If you are unfamiliar with basic principles of robot manipulators I suggest reading the introduction to this series.
This tutorial continues from the previous tutorial which covered forward kinematic analysis using homogeneous transformation matrices. We now examine the Denavit Hartenberg (DH) method for using homogeneous transformation matrices to find the real world co-ordinates of the tool tip where the joint angles are given. The advantage of the DH method is that only four parameters are required to define transformations, as opposed to six for the previous method (three rotations and three translations). Four input parameters are more economical than six in software terms.

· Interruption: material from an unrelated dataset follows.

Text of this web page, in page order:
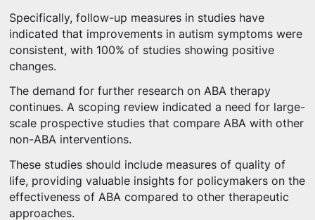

Firstly we explain the DH method and then work through the transformation stages using our robot model as an example.
Fig.1(a) above shows the six axis robot model used in the previous tutorial, illustrating the vertical datum position and the tool tip pose produced by setting the joint angles.
In the previous tutorial we established co-ordinate frames in the datum position with directions of X, Y and Z co-ordinates initially the same in each frame. The first joint and frame were designated #1.

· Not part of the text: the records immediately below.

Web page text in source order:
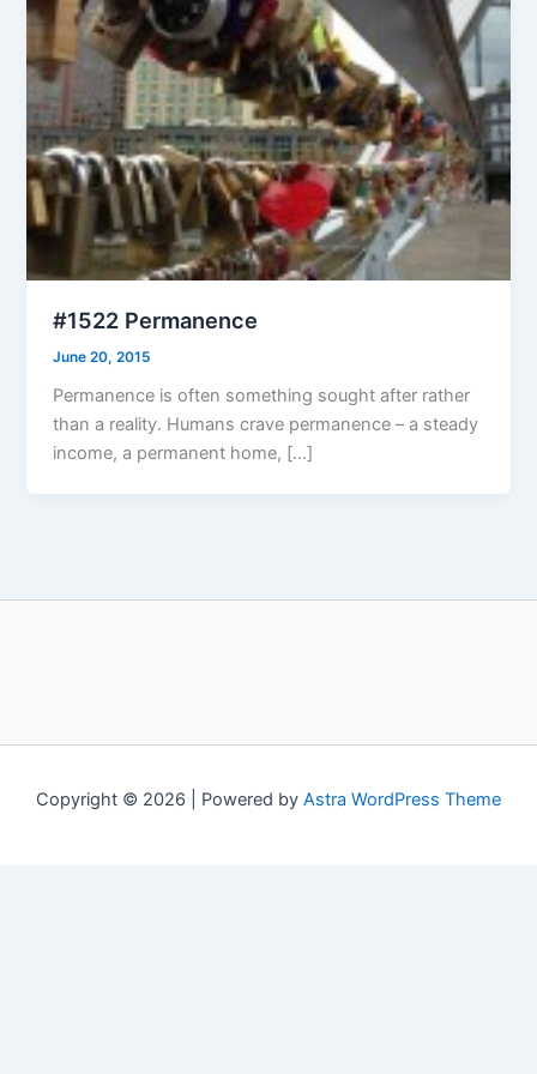
#1522 Permanence
June 20, 2015
Permanence is often something sought after rather
than a reality. Humans crave permanence – a steady
income, a permanent home, […]
Copyright © 2026 | Powered by Astra WordPress Theme

Following convention for the DH method the first co-ordinate frame is designated #0 as shown in Fig.1(b) (i) front and (ii) side views We also number the joints from #0 to #5 corresponding with the frame number*. Frame #6 is the tool tip (not a joint). Frame #0 in the datum position is also the base frame in real world co-ordinates.
* It is more conventional to designate the first joint #1 but for this example it seems to me less confusing to use the same number for frame and joint.
The DH method requires co-ordinate frames set up in accordance with very specific rules which we now state. Co-ordinate frames are considered in pairs, successive frames being designated frame n and frame (n-1) with co-ordinates denoted Xn X(n-1) etc.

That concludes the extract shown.